Katana is the Janus test harness. It is small on purpose:

test syntax is test "..." do ... end;
assertions return errors;
try is how tests fail;
expected values come before actual values;
resource authority is explicit outside script ergonomics.

Step 1: Write A First Test

Create tests/counter_test.jan:

use std.testing

func increment(value: usize) -> usize do
    return value + 1
end

test "counter increments once" do
    const actual = increment(0)
    try testing.expect_equal[usize](1, actual)
end

Run it:

janus test tests/counter_test.jan

Expected output:

PASS T0001 counter increments once

Test Summary:
  Passed: 1
  Failed: 0

The important part is not the green line. The important part is the call shape:

try testing.expect_equal[usize](expected, actual)

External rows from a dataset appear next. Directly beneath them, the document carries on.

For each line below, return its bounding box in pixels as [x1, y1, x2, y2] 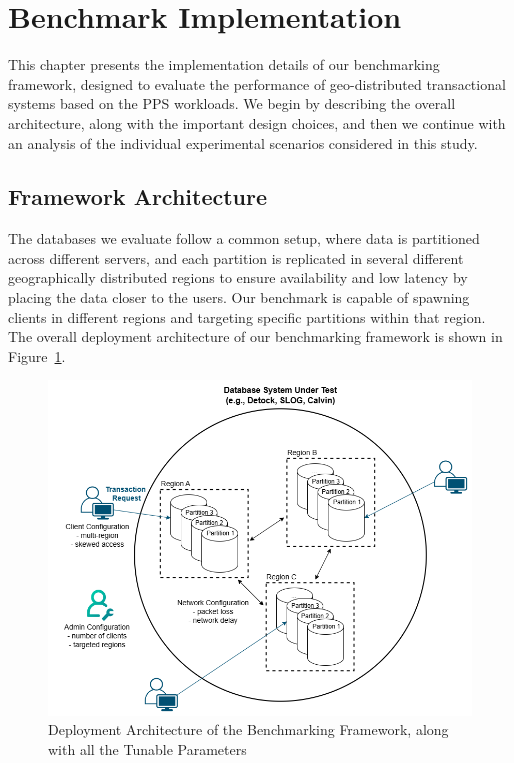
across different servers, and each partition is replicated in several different [8, 247, 464, 268]
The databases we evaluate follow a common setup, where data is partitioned [8, 228, 480, 249]
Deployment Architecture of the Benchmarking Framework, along [48, 719, 449, 740]
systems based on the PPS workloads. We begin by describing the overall [8, 93, 456, 114]
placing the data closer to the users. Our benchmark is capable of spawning [8, 287, 470, 308]
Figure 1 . [8, 345, 66, 366]
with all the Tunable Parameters [48, 738, 247, 759]
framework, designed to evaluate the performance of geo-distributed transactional [8, 73, 506, 94]

The assertion returns TestError!void. try propagates that error to the runner. No panic is required.

Step 2: Read A Failure

Break the expectation:

test "counter increments once" do
    const actual = increment(0)
    try testing.expect_equal[usize](2, actual)
end

The runner reports source location and the mismatch:

FAIL T0001 counter increments once

Failures:
  "counter increments once": at tests/counter_test.jan:8
value mismatch
  expected: 2
  actual:   1

That is the Katana standard: the failure should be small enough to act on.

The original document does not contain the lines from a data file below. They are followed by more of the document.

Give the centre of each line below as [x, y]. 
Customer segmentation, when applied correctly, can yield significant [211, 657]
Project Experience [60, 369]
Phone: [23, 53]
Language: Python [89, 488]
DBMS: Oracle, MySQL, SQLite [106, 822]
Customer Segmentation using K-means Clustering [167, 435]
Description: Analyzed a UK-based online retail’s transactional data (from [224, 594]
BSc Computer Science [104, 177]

Step 3: Test Errors As Values

Janus does not use exception trapping as the normal failure path. Test the error union:

use std.testing

error ParseError {
    Empty,
}

func parse_count(input: []const u8) -> ParseError!usize do
    if input.len == 0 do
        fail ParseError.Empty
    end
    return input.len
end

test "empty input is rejected" do
    const result = parse_count("")
    try testing.expect_error[ParseError, usize](ParseError.Empty, result)
end

test "non-empty input returns length" do
    const length = try testing.expect_no_error[ParseError, usize](parse_count("janus"))
    try testing.expect_equal[usize](5, length)
end

Use expect_panic only for panic boundaries: FFI panic quarantine, compiler traps, and invariant checks. Invalid user input should normally be an error value.

Step 4: Compare Slices

Use expect_equal_slices for byte strings and arrays:

test "formatter preserves text" do
    const actual = "janus"
    try testing.expect_equal_slices[u8]("janus", actual)
end

When a slice differs, the runner reports length and the first differing index:

slice mismatch
  length: expected 5, actual 5
  first differing index: 1
  expected[1]: 97
  actual[1]:   120

That is usually enough to find the bad byte without dumping an entire file.

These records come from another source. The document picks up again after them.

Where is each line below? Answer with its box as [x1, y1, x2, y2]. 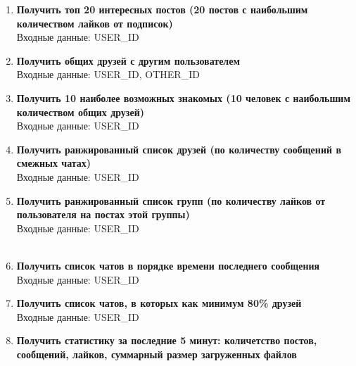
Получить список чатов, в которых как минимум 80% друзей [16, 296, 302, 310]
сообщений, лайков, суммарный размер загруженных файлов [16, 346, 297, 361]
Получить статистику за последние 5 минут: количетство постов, [16, 333, 317, 348]
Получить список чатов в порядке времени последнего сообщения [16, 258, 320, 272]
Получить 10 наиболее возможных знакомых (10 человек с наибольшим [16, 90, 350, 105]
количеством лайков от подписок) [16, 15, 173, 30]
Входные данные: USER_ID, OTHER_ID [16, 67, 200, 82]
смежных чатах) [16, 156, 91, 170]

Step 5: Use Subtests For Tables

Subtests make table-style tests selectable:

test "parse integer cases" do
    var t = testing.context()

    try t.subtest("zero", do
        try testing.expect_equal[i64](0, parse_i64("0"))
    end)

    try t.subtest("negative", do
        try testing.expect_equal[i64](-7, parse_i64("-7"))
    end)
end

Run only one case:

janus test tests/parser_test.jan --only "parse integer cases/negative"

Use slash paths as stable names. Do not hide important behavior behind random test generators unless the generated seed and shrink path are reported.

Step 6: Make Authority Explicit

In :service and stricter profiles, resource helpers need test-scoped authority:

{.profile: service.}

use std.testing

test "reads through explicit filesystem cap" do
    var t = testing.context()
    let fs = t.fs_readonly("/tmp")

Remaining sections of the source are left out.